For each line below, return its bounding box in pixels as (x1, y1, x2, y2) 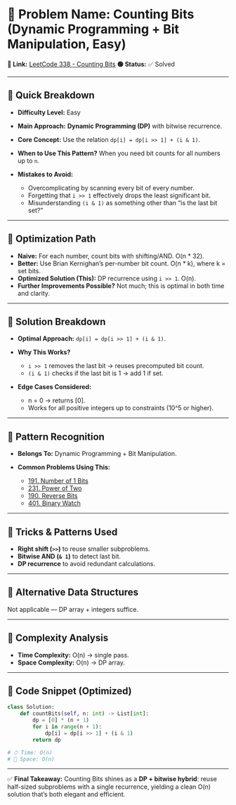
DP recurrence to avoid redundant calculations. (17, 560, 156, 568)
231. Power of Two (27, 484, 82, 492)
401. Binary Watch (27, 499, 81, 508)
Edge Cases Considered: (17, 383, 92, 391)
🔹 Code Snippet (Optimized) (7, 685, 132, 698)
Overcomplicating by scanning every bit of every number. (27, 183, 195, 192)
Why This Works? (17, 348, 71, 357)
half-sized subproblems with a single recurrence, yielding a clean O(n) (7, 783, 211, 791)
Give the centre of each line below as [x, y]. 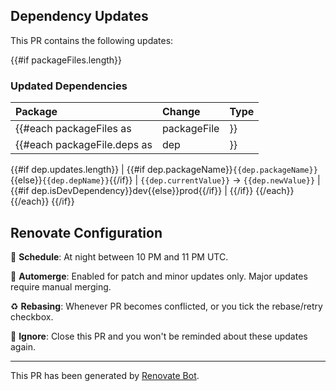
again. [23, 346]
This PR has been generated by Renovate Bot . [105, 375]
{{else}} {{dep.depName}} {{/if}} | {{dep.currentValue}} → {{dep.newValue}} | [165, 180]
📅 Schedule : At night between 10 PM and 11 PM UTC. [119, 256]
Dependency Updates [79, 16]
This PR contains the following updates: [92, 40]
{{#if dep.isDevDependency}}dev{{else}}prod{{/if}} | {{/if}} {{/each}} [152, 191]
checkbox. [32, 316]
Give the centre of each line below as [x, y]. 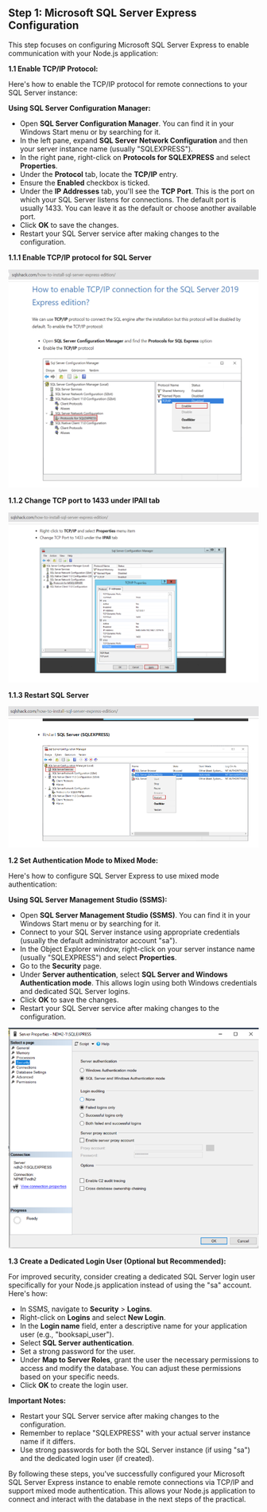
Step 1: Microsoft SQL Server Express [103, 13]
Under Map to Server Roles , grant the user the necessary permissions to [139, 1360]
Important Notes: [37, 1400]
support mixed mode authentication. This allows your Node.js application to [132, 1491]
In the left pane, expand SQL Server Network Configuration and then [134, 140]
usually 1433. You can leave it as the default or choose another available [138, 208]
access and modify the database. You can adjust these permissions [130, 1369]
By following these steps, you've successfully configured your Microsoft [126, 1474]
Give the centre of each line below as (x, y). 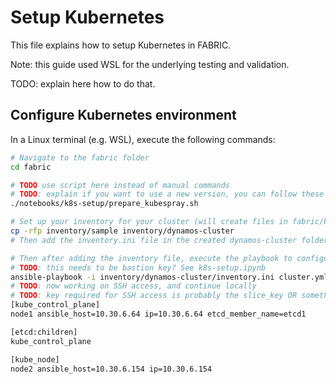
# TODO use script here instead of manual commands (120, 185)
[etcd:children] (44, 332)
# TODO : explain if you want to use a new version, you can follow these (167, 194)
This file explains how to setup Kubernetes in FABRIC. (121, 45)
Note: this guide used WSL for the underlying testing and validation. (150, 64)
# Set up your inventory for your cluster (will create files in (149, 222)
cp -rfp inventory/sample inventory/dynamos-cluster (122, 231)
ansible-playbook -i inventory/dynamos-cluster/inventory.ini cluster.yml (169, 277)
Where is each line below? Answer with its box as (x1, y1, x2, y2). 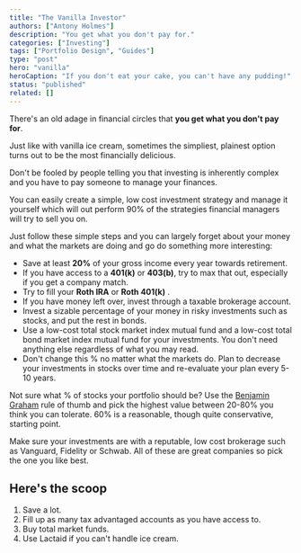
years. (32, 372, 57, 383)
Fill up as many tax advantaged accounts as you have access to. (22, 514, 261, 525)
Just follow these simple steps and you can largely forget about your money (9, 230, 290, 241)
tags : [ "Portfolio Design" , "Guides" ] (9, 47, 155, 56)
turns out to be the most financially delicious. (9, 149, 176, 160)
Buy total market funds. (22, 523, 110, 535)
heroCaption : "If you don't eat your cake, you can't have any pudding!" (9, 72, 292, 81)
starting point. (9, 418, 61, 429)
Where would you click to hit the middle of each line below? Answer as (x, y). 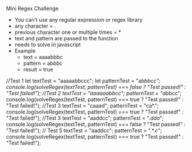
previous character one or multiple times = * (68, 32)
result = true (38, 69)
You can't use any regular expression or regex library (78, 20)
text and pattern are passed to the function (66, 38)
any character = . (35, 26)
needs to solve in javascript (47, 44)
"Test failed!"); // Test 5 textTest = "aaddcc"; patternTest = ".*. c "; (84, 130)
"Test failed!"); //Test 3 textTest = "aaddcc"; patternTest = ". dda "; (85, 118)
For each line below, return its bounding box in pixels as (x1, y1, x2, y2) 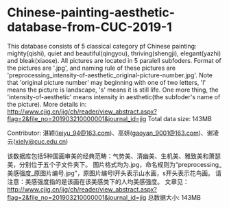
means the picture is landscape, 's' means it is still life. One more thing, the (7, 86, 219, 94)
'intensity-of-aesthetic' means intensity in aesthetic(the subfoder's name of (7, 92, 221, 101)
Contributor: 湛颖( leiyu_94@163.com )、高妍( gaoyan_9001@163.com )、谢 (7, 129, 213, 137)
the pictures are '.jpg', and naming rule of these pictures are (7, 64, 176, 72)
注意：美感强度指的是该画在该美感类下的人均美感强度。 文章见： (7, 177, 189, 185)
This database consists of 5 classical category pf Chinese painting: (7, 42, 197, 50)
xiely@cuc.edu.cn (15, 137, 67, 145)
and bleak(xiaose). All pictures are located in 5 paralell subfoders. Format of (7, 56, 221, 64)
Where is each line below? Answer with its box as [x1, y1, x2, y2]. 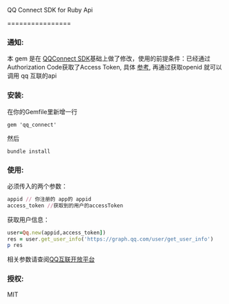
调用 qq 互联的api [7, 72, 57, 80]
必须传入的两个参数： [7, 182, 67, 190]
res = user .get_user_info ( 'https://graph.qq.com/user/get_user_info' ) [7, 235, 214, 243]
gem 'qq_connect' [7, 121, 57, 128]
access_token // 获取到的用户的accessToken [7, 202, 124, 209]
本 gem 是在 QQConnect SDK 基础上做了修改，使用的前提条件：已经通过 [7, 54, 211, 63]
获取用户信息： [7, 215, 50, 224]
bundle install [7, 148, 51, 155]
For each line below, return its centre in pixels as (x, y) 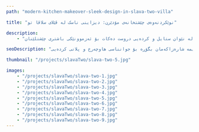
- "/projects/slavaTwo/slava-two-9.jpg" (67, 120)
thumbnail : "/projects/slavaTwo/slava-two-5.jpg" (69, 60)
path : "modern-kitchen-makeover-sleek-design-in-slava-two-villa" (90, 12)
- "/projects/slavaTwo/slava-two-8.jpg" (67, 115)
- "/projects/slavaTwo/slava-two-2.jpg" (67, 81)
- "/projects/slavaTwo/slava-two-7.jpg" (67, 109)
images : (16, 71)
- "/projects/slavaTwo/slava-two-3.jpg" (67, 87)
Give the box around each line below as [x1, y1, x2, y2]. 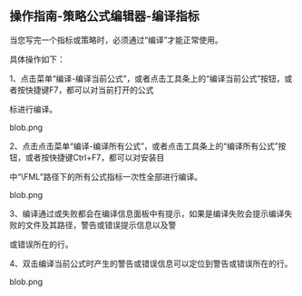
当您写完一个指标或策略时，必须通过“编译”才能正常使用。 [9, 35, 224, 45]
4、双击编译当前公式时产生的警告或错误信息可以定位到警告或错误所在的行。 [9, 258, 293, 269]
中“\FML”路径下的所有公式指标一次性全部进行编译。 [9, 171, 202, 182]
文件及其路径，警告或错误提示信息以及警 [24, 219, 177, 230]
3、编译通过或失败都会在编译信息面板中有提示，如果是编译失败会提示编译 [9, 208, 285, 219]
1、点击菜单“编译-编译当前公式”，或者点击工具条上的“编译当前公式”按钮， [9, 73, 285, 84]
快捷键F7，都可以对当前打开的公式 [24, 84, 154, 95]
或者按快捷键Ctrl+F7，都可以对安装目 [24, 152, 165, 163]
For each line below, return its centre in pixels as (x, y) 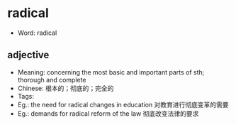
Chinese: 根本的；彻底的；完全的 (66, 88)
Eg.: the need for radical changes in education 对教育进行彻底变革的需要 (123, 104)
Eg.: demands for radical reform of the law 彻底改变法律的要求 (108, 113)
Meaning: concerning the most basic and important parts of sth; (111, 72)
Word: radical (37, 33)
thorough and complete (52, 80)
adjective (28, 55)
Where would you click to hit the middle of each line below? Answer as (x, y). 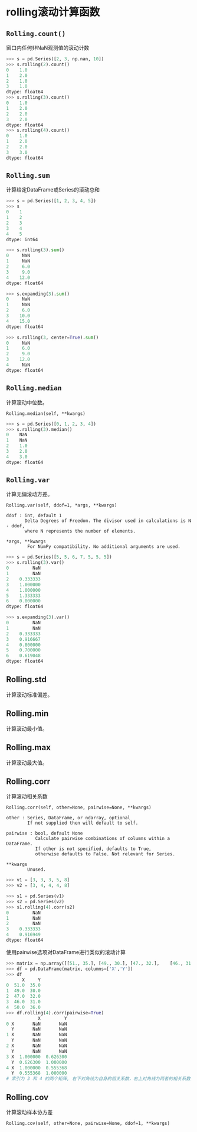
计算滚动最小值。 (27, 728)
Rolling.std (27, 679)
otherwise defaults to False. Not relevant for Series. (105, 854)
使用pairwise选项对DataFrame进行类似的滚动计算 (66, 952)
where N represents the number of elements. (80, 531)
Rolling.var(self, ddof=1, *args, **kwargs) (62, 505)
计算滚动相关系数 (27, 796)
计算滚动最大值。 (27, 763)
┄┄┄┄┄┄┄┄┄┄
**Task goal**
For the material above, give again only the lines starting at the line that contains "401. Binary Watch (27, 499, 81, 508)" and ending at the line that contains "again. [23, 346]". Pictures do not belong in the copy.

**Written answer**
401. Binary Watch (27, 499, 81, 508)
Edge Cases Considered: (17, 383, 92, 391)
🔹 Code Snippet (Optimized) (7, 685, 132, 698)
Overcomplicating by scanning every bit of every number. (27, 183, 195, 192)
Why This Works? (17, 348, 71, 357)
half-sized subproblems with a single recurrence, yielding a clean O(n) (7, 783, 211, 791)
Give the centre of each line below as [x, y]. 
again. [23, 346]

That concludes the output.